START Source records

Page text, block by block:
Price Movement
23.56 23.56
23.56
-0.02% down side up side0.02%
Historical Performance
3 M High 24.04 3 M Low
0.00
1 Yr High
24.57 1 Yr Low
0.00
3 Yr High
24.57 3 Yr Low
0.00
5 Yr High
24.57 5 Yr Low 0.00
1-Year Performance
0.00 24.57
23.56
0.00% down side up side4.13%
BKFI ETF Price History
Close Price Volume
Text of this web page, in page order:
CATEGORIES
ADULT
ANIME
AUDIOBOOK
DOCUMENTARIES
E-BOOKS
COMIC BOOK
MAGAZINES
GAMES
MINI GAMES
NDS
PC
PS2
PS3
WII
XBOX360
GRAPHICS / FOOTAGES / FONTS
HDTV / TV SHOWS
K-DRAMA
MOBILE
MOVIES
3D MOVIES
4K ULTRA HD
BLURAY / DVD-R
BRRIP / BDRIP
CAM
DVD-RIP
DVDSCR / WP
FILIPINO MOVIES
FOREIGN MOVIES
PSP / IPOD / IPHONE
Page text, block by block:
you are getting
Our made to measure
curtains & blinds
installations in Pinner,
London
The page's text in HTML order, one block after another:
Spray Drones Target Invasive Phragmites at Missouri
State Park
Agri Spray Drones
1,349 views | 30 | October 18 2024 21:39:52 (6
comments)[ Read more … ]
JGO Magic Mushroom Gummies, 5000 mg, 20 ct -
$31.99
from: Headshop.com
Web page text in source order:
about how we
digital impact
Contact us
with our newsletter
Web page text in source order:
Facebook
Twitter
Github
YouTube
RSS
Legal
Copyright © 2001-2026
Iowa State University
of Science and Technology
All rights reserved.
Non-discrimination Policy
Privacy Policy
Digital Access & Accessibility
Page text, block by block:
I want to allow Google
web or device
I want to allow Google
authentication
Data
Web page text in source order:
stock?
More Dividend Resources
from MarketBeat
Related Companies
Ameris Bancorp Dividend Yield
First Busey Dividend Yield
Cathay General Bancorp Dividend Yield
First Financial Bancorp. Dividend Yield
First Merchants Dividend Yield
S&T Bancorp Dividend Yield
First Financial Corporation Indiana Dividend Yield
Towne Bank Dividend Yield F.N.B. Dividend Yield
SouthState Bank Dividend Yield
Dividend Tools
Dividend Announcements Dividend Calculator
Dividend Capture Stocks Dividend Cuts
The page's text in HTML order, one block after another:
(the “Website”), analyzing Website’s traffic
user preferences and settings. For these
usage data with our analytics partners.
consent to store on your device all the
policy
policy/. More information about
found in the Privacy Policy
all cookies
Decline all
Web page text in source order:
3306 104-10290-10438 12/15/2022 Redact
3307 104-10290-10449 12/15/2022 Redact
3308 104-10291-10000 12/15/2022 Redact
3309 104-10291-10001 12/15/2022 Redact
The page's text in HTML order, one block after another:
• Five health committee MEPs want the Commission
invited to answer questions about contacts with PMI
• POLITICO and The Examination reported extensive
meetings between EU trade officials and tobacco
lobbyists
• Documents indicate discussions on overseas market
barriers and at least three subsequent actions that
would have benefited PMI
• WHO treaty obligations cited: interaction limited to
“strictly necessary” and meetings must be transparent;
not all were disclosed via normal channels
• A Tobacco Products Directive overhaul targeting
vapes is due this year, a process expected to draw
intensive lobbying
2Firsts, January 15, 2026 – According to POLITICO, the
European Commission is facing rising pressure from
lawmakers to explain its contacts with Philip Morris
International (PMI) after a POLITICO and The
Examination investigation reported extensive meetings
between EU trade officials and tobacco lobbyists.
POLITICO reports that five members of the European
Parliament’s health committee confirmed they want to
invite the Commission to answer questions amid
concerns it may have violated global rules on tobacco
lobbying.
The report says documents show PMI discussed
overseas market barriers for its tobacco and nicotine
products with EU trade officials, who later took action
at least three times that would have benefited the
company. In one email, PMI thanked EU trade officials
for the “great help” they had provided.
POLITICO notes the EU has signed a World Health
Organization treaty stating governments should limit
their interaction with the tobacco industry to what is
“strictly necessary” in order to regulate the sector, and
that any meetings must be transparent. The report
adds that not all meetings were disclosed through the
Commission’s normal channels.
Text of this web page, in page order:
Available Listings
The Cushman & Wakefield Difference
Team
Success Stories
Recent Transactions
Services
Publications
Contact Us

END Source records

= Assignment =
Copy all lines in the listing above where the string "Yield" appears.

= Expected output =
Ameris Bancorp Dividend Yield
First Busey Dividend Yield
Cathay General Bancorp Dividend Yield
First Financial Bancorp. Dividend Yield
First Merchants Dividend Yield
S&T Bancorp Dividend Yield
First Financial Corporation Indiana Dividend Yield
Towne Bank Dividend Yield F.N.B. Dividend Yield
SouthState Bank Dividend Yield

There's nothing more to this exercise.